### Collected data
*-*-*

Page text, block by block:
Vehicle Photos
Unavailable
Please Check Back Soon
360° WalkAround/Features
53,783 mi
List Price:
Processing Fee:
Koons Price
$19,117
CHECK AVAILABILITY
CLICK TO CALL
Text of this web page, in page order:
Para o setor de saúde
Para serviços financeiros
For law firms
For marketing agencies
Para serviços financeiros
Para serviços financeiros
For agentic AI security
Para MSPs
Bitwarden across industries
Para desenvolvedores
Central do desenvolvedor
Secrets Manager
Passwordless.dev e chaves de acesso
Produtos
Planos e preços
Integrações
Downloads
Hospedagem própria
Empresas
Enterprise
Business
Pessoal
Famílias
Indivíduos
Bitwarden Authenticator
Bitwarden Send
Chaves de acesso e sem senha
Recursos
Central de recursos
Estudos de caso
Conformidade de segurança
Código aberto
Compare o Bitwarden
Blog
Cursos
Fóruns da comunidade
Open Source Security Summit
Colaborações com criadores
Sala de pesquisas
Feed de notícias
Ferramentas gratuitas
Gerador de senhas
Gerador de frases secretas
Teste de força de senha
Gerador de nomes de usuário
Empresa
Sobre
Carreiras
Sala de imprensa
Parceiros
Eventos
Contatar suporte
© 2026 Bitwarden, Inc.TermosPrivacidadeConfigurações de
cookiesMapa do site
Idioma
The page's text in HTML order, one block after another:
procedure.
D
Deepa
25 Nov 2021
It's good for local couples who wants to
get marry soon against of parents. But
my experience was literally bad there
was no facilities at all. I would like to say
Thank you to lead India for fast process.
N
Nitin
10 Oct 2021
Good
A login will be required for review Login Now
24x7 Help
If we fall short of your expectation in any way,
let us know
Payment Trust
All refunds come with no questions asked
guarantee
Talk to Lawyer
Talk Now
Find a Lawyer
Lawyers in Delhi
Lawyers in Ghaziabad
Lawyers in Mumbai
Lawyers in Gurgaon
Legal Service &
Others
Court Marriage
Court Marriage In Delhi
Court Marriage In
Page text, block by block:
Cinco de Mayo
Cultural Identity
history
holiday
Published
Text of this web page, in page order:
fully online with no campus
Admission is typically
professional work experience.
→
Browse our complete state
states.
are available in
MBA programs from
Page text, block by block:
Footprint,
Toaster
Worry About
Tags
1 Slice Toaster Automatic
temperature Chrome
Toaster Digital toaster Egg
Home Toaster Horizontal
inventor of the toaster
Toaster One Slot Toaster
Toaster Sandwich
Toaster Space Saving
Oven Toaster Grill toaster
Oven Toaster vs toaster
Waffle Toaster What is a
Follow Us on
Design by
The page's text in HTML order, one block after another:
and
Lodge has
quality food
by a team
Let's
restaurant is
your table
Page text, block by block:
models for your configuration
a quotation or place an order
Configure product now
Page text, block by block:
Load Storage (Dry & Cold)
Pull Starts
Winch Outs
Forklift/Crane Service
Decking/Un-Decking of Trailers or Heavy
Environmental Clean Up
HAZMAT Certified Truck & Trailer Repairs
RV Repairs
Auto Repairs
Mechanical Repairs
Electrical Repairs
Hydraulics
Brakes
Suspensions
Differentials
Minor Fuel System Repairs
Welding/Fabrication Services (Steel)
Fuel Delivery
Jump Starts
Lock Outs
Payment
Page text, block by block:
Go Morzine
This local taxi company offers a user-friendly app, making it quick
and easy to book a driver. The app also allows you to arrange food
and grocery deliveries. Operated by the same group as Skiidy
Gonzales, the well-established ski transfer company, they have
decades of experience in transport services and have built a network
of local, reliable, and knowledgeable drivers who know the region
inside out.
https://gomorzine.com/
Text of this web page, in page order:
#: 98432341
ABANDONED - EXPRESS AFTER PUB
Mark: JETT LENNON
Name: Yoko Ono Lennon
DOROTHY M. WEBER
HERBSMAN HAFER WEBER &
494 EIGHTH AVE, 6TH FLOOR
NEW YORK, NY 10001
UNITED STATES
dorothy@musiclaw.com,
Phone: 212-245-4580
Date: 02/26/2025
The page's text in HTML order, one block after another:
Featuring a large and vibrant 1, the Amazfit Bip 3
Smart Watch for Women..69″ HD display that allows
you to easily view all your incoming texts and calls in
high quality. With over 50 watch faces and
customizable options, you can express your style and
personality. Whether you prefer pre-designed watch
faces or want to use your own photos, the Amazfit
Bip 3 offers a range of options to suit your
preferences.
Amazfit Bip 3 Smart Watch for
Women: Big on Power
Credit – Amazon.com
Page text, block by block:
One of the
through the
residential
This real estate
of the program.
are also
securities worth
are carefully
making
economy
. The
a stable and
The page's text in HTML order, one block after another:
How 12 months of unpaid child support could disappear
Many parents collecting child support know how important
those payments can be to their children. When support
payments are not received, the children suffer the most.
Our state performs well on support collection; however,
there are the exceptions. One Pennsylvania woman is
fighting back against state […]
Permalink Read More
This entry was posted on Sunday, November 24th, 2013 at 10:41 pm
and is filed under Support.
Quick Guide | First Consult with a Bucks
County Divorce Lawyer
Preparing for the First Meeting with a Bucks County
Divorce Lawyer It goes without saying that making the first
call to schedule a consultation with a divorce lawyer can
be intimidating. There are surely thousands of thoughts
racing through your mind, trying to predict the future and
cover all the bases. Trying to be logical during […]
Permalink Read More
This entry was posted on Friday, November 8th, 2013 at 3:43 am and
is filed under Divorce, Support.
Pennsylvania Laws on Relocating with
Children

*-*-*

Pull out every line above that holds the word "County".

### Written solution
County Divorce Lawyer
Preparing for the First Meeting with a Bucks County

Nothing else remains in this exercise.